I taught meditation for a while in a town back East. It is a thoroughly loathsome place, and I would wish it on no one unless you have a high dharma task to perform there, one that occasionally provides you with moments of light to drive away the tedium.
I was there to teach meditation, so I was home free.
On this particular evening, I was in a community center that straddled the borders of two very different suburbs, separated by a park and a set of train tracks. The first community was kinda high-rent, populated by successful yuppies. The second was definitely blue collar, with a standard of living half that of its neighbor and a crime rate twice as high. But the community center was inexpensive to rent and within my budget, so for the past few weeks I had been conducting free meditation classes there.
I could tell that my partner in this venture, another student of Rama's, had lost interest in this particular teaching venue. Rama had told us very clearly that the only new students he was interested in working with at this time had to be under the age of thirty, and in the weeks we had been teaching, everyone who had showed up was well past that age.
But there was something about the place that appealed to me. We had regulars. Even though each session was basically the same - an introduction to meditation - some of the folks kept coming back, week after week. They seemed to be having so much fun with the classes that I just couldn't bring myself to end the series.
In particular, I remember two women. They were from the right side of the tracks, in their late thirties or early forties, married, with children. I really loved them both, because they were so clear about why they were there. They showed up every week because they saw in what we were teaching a glimpse of a world that had never been presented to them, even as an option, when they were growing up. It was a world of light, a light whose source had nothing to do with how much you earned or how nice your house was or how smart your kids were or what kind of car you drove. All you had to do to access the source of this light was just close your eyes and listen to some nice music and still your mind.
This night they had arrived early, running through a pouring rain from the parking lot to the community center, smiles on their faces that seemed out of place in the inclement weather. They went inside and took their places on the folding chairs. I waited by the door for a few more minutes before beginning the class, giving any last-minute stragglers the benefit of a doubt.
As I was standing there, looking out at the pouring rain, a man walked up. He was obviously from the other side of the tracks. He was soaking wet, his clothing was dirty, and he carried a backpack that contained everything he owned. He had obviously been on the street for some time.
He walked up to the door of the community center, looked at the poster we had taped there, and read it. Then he turned to me and asked if I was the teacher. It was a natural assumption; I was wearing a suit and a tie in the burbs.
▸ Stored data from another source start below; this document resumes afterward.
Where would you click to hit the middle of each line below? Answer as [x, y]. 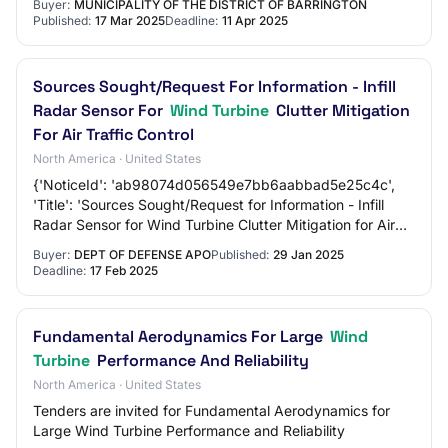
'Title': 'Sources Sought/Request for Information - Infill [208, 204]
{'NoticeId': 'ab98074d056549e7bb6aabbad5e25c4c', [214, 184]
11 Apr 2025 [255, 20]
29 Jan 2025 [308, 254]
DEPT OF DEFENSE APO [142, 254]
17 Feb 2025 [124, 270]
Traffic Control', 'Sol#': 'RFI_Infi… [138, 244]
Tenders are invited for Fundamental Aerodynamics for [211, 410]
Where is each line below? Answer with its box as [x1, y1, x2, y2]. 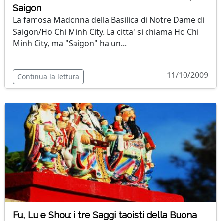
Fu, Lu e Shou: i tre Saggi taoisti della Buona [13, 210, 197, 220]
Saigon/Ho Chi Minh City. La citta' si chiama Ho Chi [13, 26, 199, 37]
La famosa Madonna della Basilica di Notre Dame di [13, 14, 204, 25]
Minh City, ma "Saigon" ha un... [13, 38, 127, 49]
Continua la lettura [17, 72, 79, 81]
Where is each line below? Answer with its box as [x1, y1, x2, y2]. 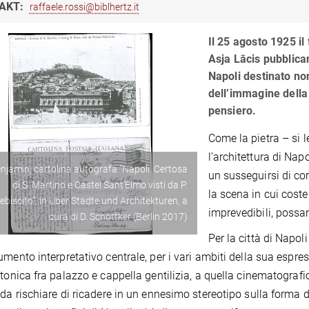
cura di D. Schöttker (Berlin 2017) [48, 210, 188, 222]
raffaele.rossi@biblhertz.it [29, 1, 139, 12]
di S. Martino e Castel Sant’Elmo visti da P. [12, 179, 188, 190]
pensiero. [208, 104, 257, 117]
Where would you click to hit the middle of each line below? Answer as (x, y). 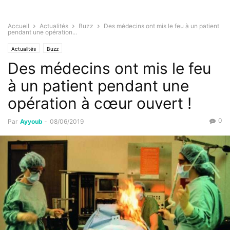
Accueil (18, 26)
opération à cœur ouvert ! (100, 103)
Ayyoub (31, 122)

I said that I was, and he asked, very politely, if I minded whether he came in and attended the class.
To my discredit, I hesitated. Being on the street had obviously taken its toll on the guy. He was unshaven and had a slightly crazed look to his eyes and, standing there in my $500 suit, I found myself wondering whether he might interrupt the class with some outburst if I let him in. But then I looked at his eyes and I looked at the rain and I said, "No problem, man. Come on in."
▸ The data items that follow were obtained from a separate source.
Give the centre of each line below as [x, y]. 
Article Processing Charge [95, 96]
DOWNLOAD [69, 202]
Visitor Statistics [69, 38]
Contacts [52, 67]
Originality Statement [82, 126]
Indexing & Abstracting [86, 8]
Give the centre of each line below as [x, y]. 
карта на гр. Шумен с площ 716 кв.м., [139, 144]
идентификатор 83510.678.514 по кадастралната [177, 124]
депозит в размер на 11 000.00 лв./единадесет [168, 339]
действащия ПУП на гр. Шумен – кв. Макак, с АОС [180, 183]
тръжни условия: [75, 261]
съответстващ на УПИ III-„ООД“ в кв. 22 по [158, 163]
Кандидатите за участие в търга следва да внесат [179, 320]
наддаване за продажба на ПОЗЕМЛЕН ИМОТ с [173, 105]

The only chairs left in the room were in the front row, so he walked up to the front of the room and sat down in one of them, carrying his dripping backpack. In retrospect, I realize that walk through a room full of yuppies must have cost him a lot, and I admire him greatly for the dignity with which he pulled it off.
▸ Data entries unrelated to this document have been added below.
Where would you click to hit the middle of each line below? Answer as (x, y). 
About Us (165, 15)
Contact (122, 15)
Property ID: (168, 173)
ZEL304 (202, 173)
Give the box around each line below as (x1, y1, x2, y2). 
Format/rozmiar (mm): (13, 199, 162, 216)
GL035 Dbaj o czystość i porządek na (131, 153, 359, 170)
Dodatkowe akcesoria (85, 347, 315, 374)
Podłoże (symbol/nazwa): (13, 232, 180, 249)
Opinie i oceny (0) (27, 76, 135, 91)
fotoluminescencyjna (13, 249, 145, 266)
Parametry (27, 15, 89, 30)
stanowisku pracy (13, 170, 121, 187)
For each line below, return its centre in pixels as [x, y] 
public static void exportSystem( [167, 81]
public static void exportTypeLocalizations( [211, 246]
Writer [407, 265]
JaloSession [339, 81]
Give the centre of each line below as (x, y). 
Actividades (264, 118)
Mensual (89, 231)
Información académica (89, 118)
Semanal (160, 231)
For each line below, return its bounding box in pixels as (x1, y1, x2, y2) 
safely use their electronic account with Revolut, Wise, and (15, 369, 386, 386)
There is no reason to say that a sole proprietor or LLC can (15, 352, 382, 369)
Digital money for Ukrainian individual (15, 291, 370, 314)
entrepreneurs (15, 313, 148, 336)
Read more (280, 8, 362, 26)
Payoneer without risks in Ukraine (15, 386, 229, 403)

I walked to the front of the room and started the class. The crowd was about half regulars, half newbies. As I gave my introductory spiel about meditation and how it worked, I glanced apprehensively from time to time at the street person sitting at the far left of the front row. I needn't have bothered. He sat there perfectly politely, a little spaced out, but listening to every word.
After the intro, I invited everyone to try this meditation stuff for themselves. Because we meditated to music in such classes, I programmed a few of my favorite Zazen cuts into the Walkperson, offered a few last instructions, and asked them to close their eyes.
It was a pretty cool meditation. Even with my eyes closed, I could tell from the absent sounds of fidgeting and coughing that everyone was into it. Because it seemed to be going so well, I allowed it to continue for three songs, instead of the two I had planned.
Finally, as the third tune was drawing to a close, I opened my eyes and looked around the room, to see how everyone seemed to be doing. I started my scan on the right, and panned across the faces sitting there with their eyes closed. Everyone seemed to be enjoying themselves. When I got to the left side of the room, however, the last face my gaze settled on shocked me so much I almost gasped out loud.
It was the street person. But it wasn't. I almost didn't recognize him. While we were meditating, something had happened to his face. Trying to put words to what I was seeing, the only thing I could think of was that, while we were meditating, the fellow I had met at the door had sneaked out of the room and his younger brother had come in to take his place. In the space of fifteen minutes of meditation, his face had lost ten to fifteen years. The horror and shame of being On The Street In America was gone from his face, and in its place was the face of youth, of hope, of being comfortable - for the first time in years - with who he was.
And I had hesitated about letting him in. I learned a lot that night. About light, and its transformative power. About the maya of elitism, and how it can convince us, in our weaker moments, that some folks on this blue-green ball in black space are better than others, or more worthy of light. About why those of us who teach really do so.
After the class, some of the regulars crowded around the front of the room to get one of the new Zazen tapes we were giving away, and the gentleman walked out into the rain, before I could thank him for all that he taught me. I don't know what became of him, and whether he continued to meditate, but I hope this story someday finds its way to him, and does something - belatedly - to express my gratitude.
His face, and the light shining through it from somewhere deep within, haunts me to this day. Whenever I wonder, as I do from time to time, whether I wasted my life in the pursuit of light, that face appears in my mind, and I smile.
Wherever you are, dude...thanks. And may your journey be lighter knowing that you lightened someone else's.